Instructions for the task:
Print the entries exactly as they appear, and omit any images.

Records from a data collection:
[Start of section]
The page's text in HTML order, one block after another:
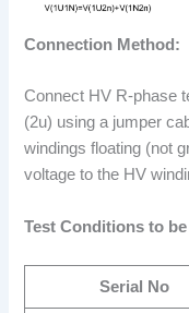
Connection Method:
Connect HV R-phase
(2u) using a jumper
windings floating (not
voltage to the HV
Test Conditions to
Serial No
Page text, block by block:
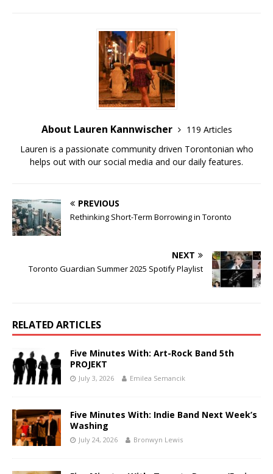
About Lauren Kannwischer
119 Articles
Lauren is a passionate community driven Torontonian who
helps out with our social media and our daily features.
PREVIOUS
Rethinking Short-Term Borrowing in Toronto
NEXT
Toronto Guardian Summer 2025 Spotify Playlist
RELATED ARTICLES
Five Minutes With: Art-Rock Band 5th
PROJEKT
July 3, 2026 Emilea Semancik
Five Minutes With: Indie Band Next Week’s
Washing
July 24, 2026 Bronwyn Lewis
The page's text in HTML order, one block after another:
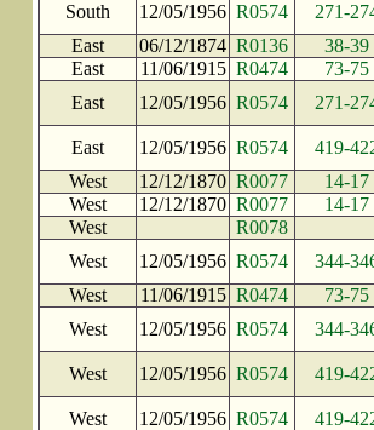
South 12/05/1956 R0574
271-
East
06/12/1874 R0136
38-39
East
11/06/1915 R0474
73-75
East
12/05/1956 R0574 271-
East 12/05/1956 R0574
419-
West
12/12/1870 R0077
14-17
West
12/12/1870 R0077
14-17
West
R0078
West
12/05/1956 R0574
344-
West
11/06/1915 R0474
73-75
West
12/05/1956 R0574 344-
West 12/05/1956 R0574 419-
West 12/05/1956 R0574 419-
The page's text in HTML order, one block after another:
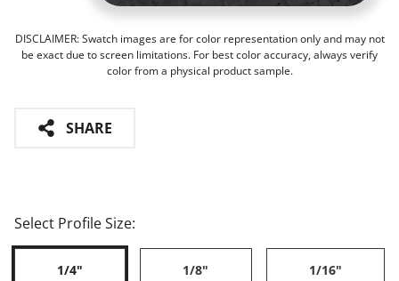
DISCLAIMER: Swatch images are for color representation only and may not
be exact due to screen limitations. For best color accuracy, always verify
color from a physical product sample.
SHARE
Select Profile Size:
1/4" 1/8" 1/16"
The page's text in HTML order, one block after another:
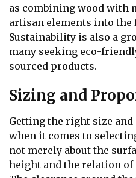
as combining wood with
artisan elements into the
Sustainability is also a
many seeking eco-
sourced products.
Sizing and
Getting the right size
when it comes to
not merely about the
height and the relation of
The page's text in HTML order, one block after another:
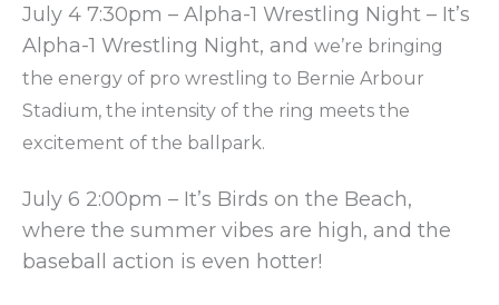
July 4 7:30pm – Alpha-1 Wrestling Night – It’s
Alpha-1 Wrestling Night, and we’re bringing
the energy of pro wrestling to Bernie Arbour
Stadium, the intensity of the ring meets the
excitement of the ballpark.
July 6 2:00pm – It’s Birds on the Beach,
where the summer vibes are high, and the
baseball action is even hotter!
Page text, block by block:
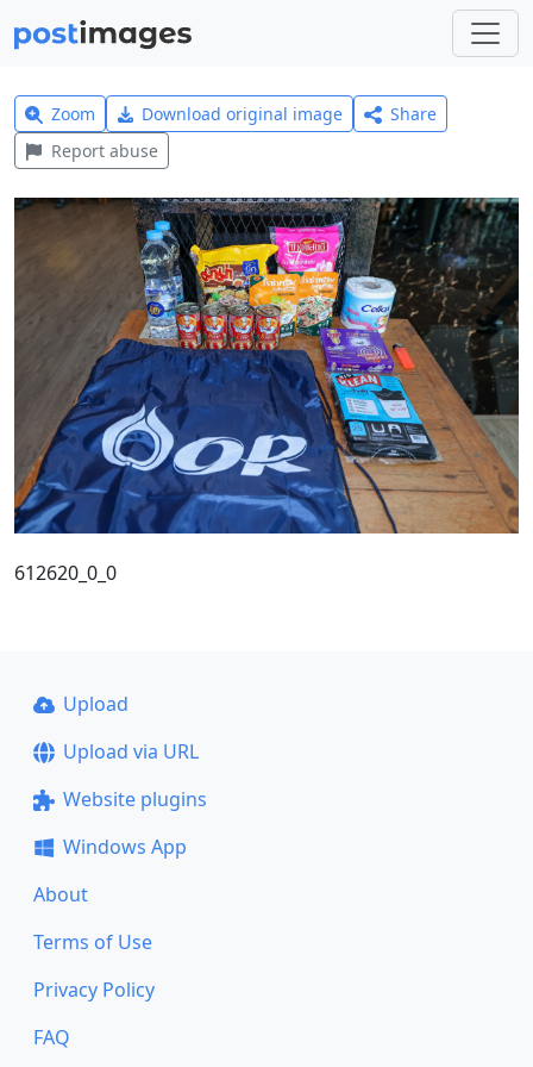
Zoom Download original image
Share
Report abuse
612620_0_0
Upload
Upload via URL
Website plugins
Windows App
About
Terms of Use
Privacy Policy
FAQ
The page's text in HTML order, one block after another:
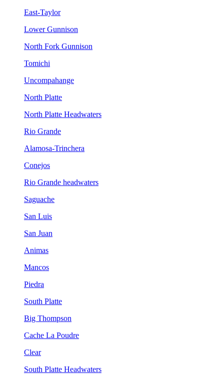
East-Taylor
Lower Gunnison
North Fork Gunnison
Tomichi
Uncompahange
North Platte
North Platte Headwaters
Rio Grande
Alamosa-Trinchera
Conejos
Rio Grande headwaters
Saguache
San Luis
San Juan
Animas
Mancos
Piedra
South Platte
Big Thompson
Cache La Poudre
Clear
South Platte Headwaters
[End of section]
Output below:
The page's text in HTML order, one block after another:
Connection Method:
Connect HV R-phase
(2u) using a jumper
windings floating (not
voltage to the HV
Test Conditions to
Serial No
Page text, block by block:
About Lauren Kannwischer
119 Articles
Lauren is a passionate community driven Torontonian who
helps out with our social media and our daily features.
PREVIOUS
Rethinking Short-Term Borrowing in Toronto
NEXT
Toronto Guardian Summer 2025 Spotify Playlist
RELATED ARTICLES
Five Minutes With: Art-Rock Band 5th
PROJEKT
July 3, 2026 Emilea Semancik
Five Minutes With: Indie Band Next Week’s
Washing
July 24, 2026 Bronwyn Lewis
The page's text in HTML order, one block after another:
South 12/05/1956 R0574
271-
East
06/12/1874 R0136
38-39
East
11/06/1915 R0474
73-75
East
12/05/1956 R0574 271-
East 12/05/1956 R0574
419-
West
12/12/1870 R0077
14-17
West
12/12/1870 R0077
14-17
West
R0078
West
12/05/1956 R0574
344-
West
11/06/1915 R0474
73-75
West
12/05/1956 R0574 344-
West 12/05/1956 R0574 419-
West 12/05/1956 R0574 419-
The page's text in HTML order, one block after another:
DISCLAIMER: Swatch images are for color representation only and may not
be exact due to screen limitations. For best color accuracy, always verify
color from a physical product sample.
SHARE
Select Profile Size:
1/4" 1/8" 1/16"
The page's text in HTML order, one block after another:
as combining wood with
artisan elements into the
Sustainability is also a
many seeking eco-
sourced products.
Sizing and
Getting the right size
when it comes to
not merely about the
height and the relation of
The page's text in HTML order, one block after another:
July 4 7:30pm – Alpha-1 Wrestling Night – It’s
Alpha-1 Wrestling Night, and we’re bringing
the energy of pro wrestling to Bernie Arbour
Stadium, the intensity of the ring meets the
excitement of the ballpark.
July 6 2:00pm – It’s Birds on the Beach,
where the summer vibes are high, and the
baseball action is even hotter!
Page text, block by block:
Zoom Download original image
Share
Report abuse
612620_0_0
Upload
Upload via URL
Website plugins
Windows App
About
Terms of Use
Privacy Policy
FAQ
The page's text in HTML order, one block after another:
East-Taylor
Lower Gunnison
North Fork Gunnison
Tomichi
Uncompahange
North Platte
North Platte Headwaters
Rio Grande
Alamosa-Trinchera
Conejos
Rio Grande headwaters
Saguache
San Luis
San Juan
Animas
Mancos
Piedra
South Platte
Big Thompson
Cache La Poudre
Clear
South Platte Headwaters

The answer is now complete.